What lines in the following entries hold the word "that"? Copy each one.

-------- Input --------

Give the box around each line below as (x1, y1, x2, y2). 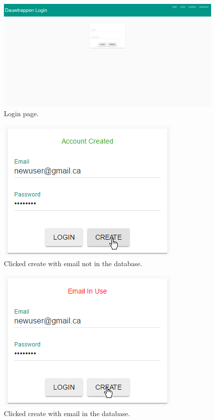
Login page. (4, 108, 39, 119)
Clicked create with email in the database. (4, 408, 130, 419)
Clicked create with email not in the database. (4, 258, 142, 269)
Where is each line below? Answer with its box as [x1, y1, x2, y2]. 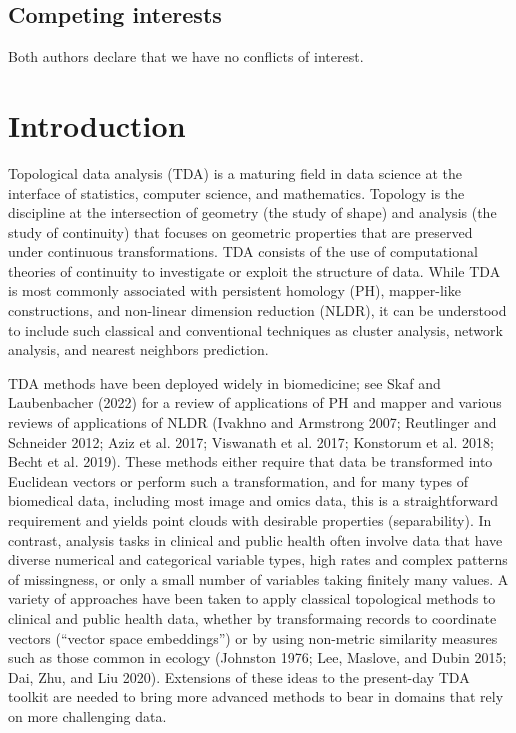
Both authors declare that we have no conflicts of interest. [8, 46, 364, 67]
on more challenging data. [8, 705, 167, 726]
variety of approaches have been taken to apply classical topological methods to [8, 588, 496, 609]
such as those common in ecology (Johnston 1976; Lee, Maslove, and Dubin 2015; [8, 647, 507, 668]
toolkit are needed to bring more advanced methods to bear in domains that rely [8, 686, 504, 707]
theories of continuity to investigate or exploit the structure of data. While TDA [8, 260, 501, 281]
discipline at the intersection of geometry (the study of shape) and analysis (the [8, 202, 497, 223]
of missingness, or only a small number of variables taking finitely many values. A [8, 568, 509, 589]
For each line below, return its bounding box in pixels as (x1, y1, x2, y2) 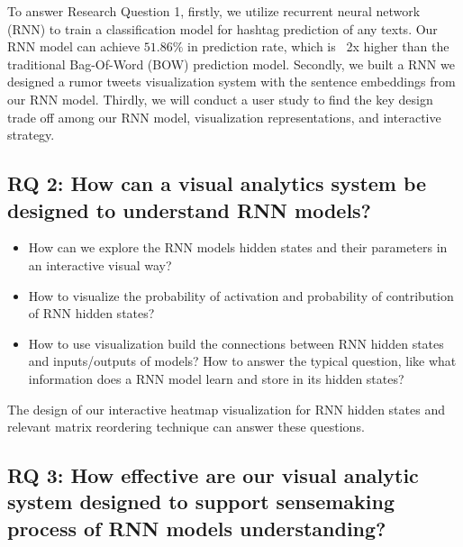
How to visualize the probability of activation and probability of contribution (28, 286, 454, 305)
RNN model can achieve (7, 37, 141, 56)
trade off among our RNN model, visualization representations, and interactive (7, 107, 441, 126)
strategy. (7, 125, 55, 144)
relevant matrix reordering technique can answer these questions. (7, 417, 365, 436)
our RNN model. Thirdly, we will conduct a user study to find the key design (7, 89, 433, 108)
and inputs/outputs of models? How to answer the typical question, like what (28, 351, 457, 370)
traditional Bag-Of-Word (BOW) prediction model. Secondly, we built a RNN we (7, 54, 455, 73)

--------

■ Written solution:
Both authors declare that we have no conflicts of interest. [8, 46, 364, 67]
toolkit are needed to bring more advanced methods to bear in domains that rely [8, 686, 504, 707]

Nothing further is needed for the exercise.